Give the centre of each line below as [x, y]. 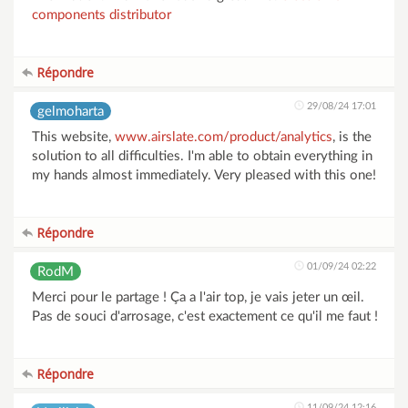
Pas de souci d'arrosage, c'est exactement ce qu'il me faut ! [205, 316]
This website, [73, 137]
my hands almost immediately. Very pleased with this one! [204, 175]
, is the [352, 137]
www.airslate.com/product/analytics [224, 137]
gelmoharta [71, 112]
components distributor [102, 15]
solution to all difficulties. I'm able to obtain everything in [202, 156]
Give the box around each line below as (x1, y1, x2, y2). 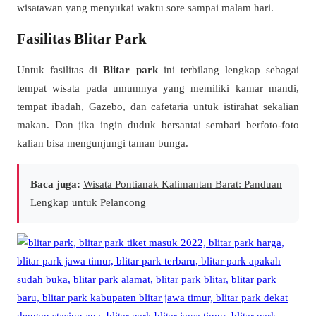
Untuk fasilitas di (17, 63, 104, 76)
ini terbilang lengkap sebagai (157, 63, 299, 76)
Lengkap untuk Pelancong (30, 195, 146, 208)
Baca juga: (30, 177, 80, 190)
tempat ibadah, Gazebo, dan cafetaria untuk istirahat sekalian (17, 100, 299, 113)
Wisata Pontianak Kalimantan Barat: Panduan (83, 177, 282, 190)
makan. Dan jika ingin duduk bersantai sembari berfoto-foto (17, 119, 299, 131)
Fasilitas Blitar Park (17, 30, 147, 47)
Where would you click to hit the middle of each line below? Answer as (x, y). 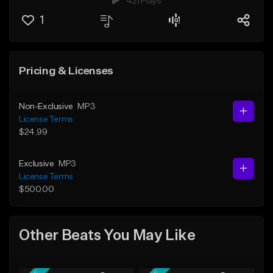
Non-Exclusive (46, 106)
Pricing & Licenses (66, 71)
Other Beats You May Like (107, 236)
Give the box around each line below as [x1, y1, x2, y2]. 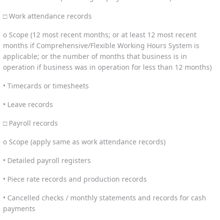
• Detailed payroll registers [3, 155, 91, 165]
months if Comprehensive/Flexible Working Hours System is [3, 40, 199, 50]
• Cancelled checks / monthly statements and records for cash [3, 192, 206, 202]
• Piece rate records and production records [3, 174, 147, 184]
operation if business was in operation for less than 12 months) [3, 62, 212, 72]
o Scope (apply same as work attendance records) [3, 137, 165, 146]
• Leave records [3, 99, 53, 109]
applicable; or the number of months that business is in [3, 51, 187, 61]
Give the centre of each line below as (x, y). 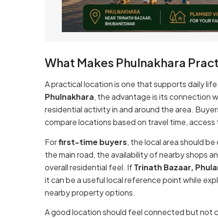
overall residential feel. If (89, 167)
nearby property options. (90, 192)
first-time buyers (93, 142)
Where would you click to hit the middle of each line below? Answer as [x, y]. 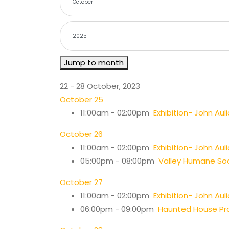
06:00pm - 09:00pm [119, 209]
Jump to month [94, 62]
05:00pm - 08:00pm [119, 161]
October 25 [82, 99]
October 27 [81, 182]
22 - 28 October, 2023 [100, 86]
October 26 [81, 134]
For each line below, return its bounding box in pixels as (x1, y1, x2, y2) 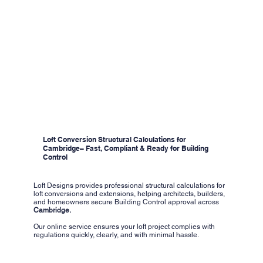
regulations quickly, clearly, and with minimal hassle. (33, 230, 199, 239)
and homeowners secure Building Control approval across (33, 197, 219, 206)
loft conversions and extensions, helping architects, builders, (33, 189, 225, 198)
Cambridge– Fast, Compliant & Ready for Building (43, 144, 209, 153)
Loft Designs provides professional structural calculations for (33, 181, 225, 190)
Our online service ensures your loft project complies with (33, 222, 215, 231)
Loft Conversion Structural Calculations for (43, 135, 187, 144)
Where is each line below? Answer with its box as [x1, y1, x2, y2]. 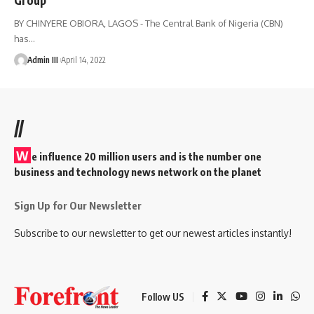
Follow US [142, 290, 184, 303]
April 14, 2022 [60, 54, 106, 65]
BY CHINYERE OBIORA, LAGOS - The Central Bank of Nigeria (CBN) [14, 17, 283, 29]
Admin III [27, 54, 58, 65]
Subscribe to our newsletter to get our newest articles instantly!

* * * *

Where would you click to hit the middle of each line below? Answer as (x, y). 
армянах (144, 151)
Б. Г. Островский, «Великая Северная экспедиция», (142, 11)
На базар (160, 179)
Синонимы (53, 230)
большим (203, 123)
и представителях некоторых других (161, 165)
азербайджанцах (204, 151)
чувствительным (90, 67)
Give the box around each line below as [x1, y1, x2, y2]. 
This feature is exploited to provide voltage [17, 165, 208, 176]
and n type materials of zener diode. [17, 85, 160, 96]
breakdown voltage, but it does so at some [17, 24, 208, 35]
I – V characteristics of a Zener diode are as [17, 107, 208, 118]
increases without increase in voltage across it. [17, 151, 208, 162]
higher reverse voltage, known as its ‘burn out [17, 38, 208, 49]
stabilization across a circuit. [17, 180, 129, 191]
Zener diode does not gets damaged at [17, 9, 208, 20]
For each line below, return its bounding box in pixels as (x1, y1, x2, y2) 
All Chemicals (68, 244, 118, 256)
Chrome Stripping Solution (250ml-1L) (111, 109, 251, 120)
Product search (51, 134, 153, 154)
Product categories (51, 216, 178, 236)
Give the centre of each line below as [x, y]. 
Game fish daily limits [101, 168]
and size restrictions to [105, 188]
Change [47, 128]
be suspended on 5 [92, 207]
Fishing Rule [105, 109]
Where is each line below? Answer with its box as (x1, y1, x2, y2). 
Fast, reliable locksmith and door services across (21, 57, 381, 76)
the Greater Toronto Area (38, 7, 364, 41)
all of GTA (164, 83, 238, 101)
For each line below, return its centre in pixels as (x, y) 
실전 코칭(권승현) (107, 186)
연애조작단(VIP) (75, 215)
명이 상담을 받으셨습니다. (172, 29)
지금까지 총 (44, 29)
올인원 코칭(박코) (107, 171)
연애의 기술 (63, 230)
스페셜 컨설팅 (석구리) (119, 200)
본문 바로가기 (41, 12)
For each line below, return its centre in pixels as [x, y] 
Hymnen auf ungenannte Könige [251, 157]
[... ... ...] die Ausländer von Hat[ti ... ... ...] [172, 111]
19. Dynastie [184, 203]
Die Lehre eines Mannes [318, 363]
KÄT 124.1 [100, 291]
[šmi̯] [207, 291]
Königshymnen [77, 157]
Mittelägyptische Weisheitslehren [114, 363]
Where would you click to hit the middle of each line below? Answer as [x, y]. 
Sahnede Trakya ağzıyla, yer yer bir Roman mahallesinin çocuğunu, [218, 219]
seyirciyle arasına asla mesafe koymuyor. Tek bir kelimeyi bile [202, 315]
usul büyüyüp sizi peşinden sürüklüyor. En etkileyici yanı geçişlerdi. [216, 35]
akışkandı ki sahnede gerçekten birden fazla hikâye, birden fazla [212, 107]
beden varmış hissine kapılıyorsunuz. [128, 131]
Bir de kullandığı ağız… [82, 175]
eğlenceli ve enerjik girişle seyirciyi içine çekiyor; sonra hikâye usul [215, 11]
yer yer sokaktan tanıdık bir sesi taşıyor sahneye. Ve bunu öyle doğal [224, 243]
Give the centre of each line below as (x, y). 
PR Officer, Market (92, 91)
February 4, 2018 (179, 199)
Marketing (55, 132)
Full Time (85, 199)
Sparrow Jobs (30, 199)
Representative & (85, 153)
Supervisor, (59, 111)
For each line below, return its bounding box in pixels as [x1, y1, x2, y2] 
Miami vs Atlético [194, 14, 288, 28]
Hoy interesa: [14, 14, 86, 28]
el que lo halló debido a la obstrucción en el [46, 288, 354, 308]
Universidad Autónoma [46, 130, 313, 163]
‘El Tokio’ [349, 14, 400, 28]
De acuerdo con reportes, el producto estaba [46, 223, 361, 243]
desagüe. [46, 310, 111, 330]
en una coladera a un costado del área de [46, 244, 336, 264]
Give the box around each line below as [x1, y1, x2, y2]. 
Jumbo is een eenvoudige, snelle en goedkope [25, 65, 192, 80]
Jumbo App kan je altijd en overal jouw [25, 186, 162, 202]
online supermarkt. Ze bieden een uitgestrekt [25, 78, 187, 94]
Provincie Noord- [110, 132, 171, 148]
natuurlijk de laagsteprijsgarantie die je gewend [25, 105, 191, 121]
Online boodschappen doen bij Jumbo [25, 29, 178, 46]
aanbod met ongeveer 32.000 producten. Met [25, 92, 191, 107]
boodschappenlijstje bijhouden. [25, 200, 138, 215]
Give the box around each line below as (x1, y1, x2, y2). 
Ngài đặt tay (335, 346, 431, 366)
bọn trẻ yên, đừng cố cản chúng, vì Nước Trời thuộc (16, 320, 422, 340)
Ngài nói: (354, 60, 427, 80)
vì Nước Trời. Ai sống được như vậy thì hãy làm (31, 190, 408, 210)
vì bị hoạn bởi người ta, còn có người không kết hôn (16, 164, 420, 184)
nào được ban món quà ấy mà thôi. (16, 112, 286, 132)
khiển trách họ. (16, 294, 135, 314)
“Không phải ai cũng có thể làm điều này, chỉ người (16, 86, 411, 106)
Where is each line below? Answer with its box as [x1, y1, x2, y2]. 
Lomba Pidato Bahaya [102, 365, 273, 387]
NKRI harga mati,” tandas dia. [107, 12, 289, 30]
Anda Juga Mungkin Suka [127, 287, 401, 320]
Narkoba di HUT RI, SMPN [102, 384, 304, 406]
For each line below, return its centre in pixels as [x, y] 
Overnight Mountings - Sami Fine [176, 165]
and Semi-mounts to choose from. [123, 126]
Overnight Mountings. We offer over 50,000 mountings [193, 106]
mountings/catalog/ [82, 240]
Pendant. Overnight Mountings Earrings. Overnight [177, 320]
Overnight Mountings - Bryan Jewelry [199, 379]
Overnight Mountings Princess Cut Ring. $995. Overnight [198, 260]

* * * *

## ACTION ITEM
Begin with the line that has "yer yer sokaktan" in the listing above and end after the line that has "mountings/catalog/ [82, 240]"; output those lines exactly.

## SOLUTION
yer yer sokaktan tanıdık bir sesi taşıyor sahneye. Ve bunu öyle doğal [224, 243]
Give the centre of each line below as (x, y). 
PR Officer, Market (92, 91)
February 4, 2018 (179, 199)
Marketing (55, 132)
Full Time (85, 199)
Sparrow Jobs (30, 199)
Representative & (85, 153)
Supervisor, (59, 111)
For each line below, return its bounding box in pixels as [x1, y1, x2, y2] 
Miami vs Atlético [194, 14, 288, 28]
Hoy interesa: [14, 14, 86, 28]
el que lo halló debido a la obstrucción en el [46, 288, 354, 308]
Universidad Autónoma [46, 130, 313, 163]
‘El Tokio’ [349, 14, 400, 28]
De acuerdo con reportes, el producto estaba [46, 223, 361, 243]
desagüe. [46, 310, 111, 330]
en una coladera a un costado del área de [46, 244, 336, 264]
Give the box around each line below as [x1, y1, x2, y2]. 
Jumbo is een eenvoudige, snelle en goedkope [25, 65, 192, 80]
Jumbo App kan je altijd en overal jouw [25, 186, 162, 202]
online supermarkt. Ze bieden een uitgestrekt [25, 78, 187, 94]
Provincie Noord- [110, 132, 171, 148]
natuurlijk de laagsteprijsgarantie die je gewend [25, 105, 191, 121]
Online boodschappen doen bij Jumbo [25, 29, 178, 46]
aanbod met ongeveer 32.000 producten. Met [25, 92, 191, 107]
boodschappenlijstje bijhouden. [25, 200, 138, 215]
Give the box around each line below as (x1, y1, x2, y2). 
Ngài đặt tay (335, 346, 431, 366)
bọn trẻ yên, đừng cố cản chúng, vì Nước Trời thuộc (16, 320, 422, 340)
Ngài nói: (354, 60, 427, 80)
vì Nước Trời. Ai sống được như vậy thì hãy làm (31, 190, 408, 210)
vì bị hoạn bởi người ta, còn có người không kết hôn (16, 164, 420, 184)
nào được ban món quà ấy mà thôi. (16, 112, 286, 132)
khiển trách họ. (16, 294, 135, 314)
“Không phải ai cũng có thể làm điều này, chỉ người (16, 86, 411, 106)
Where is each line below? Answer with its box as [x1, y1, x2, y2]. 
Lomba Pidato Bahaya [102, 365, 273, 387]
NKRI harga mati,” tandas dia. [107, 12, 289, 30]
Anda Juga Mungkin Suka [127, 287, 401, 320]
Narkoba di HUT RI, SMPN [102, 384, 304, 406]
For each line below, return its centre in pixels as [x, y] 
Overnight Mountings - Sami Fine [176, 165]
and Semi-mounts to choose from. [123, 126]
Overnight Mountings. We offer over 50,000 mountings [193, 106]
mountings/catalog/ [82, 240]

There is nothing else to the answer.